If using either "token_sort" scorer as standalone functions: Set options.proc_sorted = true and process both strings beforehand.

var str1 = "Abe Lincoln";
var str2 = "Lincoln, Abe";

str1 = fuzz.process_and_sort(fuzz.full_process(str1));
str2 = fuzz.process_and_sort(fuzz.full_process(str2));
fuzz.token_sort_ratio(str1, str2, {proc_sorted: true});
        100

If using either "token_set" scorer with extract: You can set the property "tokens" of each choice object and it will use that instead of running unique_tokens() again. (Will need to make sure each choice is an object, even if just "choice = new String(choice)")

var query = fuzz.full_process("126-Abzx");
var choices = [{id: 345, modelnumber: "123-abc"},{id: 346, modelnumber: "efg-123"},{id: 347, modelnumber: "456 abdzx"}];
for (var c in choices) {
        choices[c].tokens = fuzz.unique_tokens(fuzz.full_process(choices[c].modelnumber));
}
var options = {
        scorer: fuzz.token_set_ratio,
        processor: function(choice) {return choice['modelnumber']}, //choice.tokens will override this
        full_process: false
};
var results = fuzz.extract(query, choices, options);

If using either "token_set" scorer as standalone functions: Tokenize both strings beforehand and attach them to options.tokens as a two element array.

var str1 = "fluffy head man";
var str2 = "heady fluffy head";

str1_tokens = fuzz.unique_tokens(fuzz.full_process(str1));
str2_tokens = fuzz.unique_tokens(fuzz.full_process(str2));

var options = {tokens: [str1_tokens, str2_tokens]};

// still have to include first two args for validation but they won't be used for scoring
fuzz.token_set_ratio(str1, str2, options);
        85

If just using the basic ratio still not fast enough.. there are some nice bk-tree packages, but don't think the set/sort algorithms satisfy all of the assumptions for using that.(?)

Alternate Ratio Calculations

If you want to use difflib's ratio function for all ratio calculations, which differs slightly from the default python-Levenshtein style behavior, you can specify options.ratio_alg = "difflib". The difflib calculation is a bit different in that it's based on matching characters rather than true minimum edit distance, but the results are usually pretty similar. Difflib uses the formula 2.0*M / T where M is the number of matches, and T is the total number of elements in both sequences. This mirrors the behavior of fuzzywuzzy when not using python-Levenshtein.

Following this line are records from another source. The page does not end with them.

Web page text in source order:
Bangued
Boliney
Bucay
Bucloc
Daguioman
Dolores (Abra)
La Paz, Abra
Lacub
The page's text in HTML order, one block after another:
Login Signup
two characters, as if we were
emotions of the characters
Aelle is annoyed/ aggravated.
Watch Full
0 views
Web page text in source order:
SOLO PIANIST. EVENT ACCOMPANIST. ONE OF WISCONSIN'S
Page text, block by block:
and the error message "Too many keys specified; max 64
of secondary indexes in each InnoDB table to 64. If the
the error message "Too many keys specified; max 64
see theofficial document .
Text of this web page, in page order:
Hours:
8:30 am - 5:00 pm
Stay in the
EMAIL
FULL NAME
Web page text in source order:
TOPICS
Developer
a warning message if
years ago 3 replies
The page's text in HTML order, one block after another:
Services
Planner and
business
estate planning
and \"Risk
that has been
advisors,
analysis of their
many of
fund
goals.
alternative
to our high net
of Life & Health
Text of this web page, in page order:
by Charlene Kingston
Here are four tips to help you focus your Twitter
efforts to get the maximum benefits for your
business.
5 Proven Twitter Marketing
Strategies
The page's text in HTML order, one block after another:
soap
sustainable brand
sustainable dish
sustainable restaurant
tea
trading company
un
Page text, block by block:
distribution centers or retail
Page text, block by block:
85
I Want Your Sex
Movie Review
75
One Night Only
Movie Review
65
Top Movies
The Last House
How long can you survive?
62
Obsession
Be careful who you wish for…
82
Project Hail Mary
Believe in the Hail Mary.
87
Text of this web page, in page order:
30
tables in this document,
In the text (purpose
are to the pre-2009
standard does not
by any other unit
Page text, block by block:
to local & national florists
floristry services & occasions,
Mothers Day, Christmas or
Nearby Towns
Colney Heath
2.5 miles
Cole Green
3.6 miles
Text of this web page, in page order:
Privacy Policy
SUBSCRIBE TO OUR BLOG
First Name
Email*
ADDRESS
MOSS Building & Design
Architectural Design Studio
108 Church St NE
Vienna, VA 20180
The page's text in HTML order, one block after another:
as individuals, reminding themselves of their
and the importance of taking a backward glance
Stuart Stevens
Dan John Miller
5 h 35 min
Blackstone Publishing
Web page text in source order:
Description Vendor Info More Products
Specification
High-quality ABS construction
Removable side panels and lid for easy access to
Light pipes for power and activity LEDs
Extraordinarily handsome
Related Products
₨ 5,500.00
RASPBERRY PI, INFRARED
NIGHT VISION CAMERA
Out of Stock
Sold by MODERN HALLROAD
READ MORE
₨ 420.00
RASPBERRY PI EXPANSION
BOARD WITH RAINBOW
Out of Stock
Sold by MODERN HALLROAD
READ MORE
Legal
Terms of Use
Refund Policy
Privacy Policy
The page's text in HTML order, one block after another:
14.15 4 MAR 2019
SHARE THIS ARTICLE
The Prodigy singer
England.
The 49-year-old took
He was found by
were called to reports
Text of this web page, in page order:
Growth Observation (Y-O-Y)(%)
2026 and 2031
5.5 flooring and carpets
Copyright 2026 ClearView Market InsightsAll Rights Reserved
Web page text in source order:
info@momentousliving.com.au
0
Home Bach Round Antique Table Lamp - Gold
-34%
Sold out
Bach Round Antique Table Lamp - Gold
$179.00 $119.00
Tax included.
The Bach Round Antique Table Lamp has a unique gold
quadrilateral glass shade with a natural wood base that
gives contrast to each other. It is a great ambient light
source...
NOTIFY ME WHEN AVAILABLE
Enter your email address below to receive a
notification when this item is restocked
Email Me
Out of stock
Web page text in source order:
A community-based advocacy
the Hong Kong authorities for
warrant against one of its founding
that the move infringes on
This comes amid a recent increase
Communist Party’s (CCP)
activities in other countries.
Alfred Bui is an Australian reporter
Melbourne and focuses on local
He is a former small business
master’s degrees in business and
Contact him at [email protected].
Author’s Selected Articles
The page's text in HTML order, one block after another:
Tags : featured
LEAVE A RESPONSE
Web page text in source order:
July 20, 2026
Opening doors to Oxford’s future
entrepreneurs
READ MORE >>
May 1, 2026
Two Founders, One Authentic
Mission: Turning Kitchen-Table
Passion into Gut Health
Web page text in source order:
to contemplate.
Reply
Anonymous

Except when using difflib, the ratios are calculated as ((str1.length + str2.length) - distance) / (str1.length + str2.length), where distance is calculated with a substitution cost of 2. This follows the behavior of python-Levenshtein, however the fuzz.distance function still uses a cost of 1 by default for all operations if just calculating distance and not a ratio.

Setting options.useCollator only works at this time if using the default algorithm.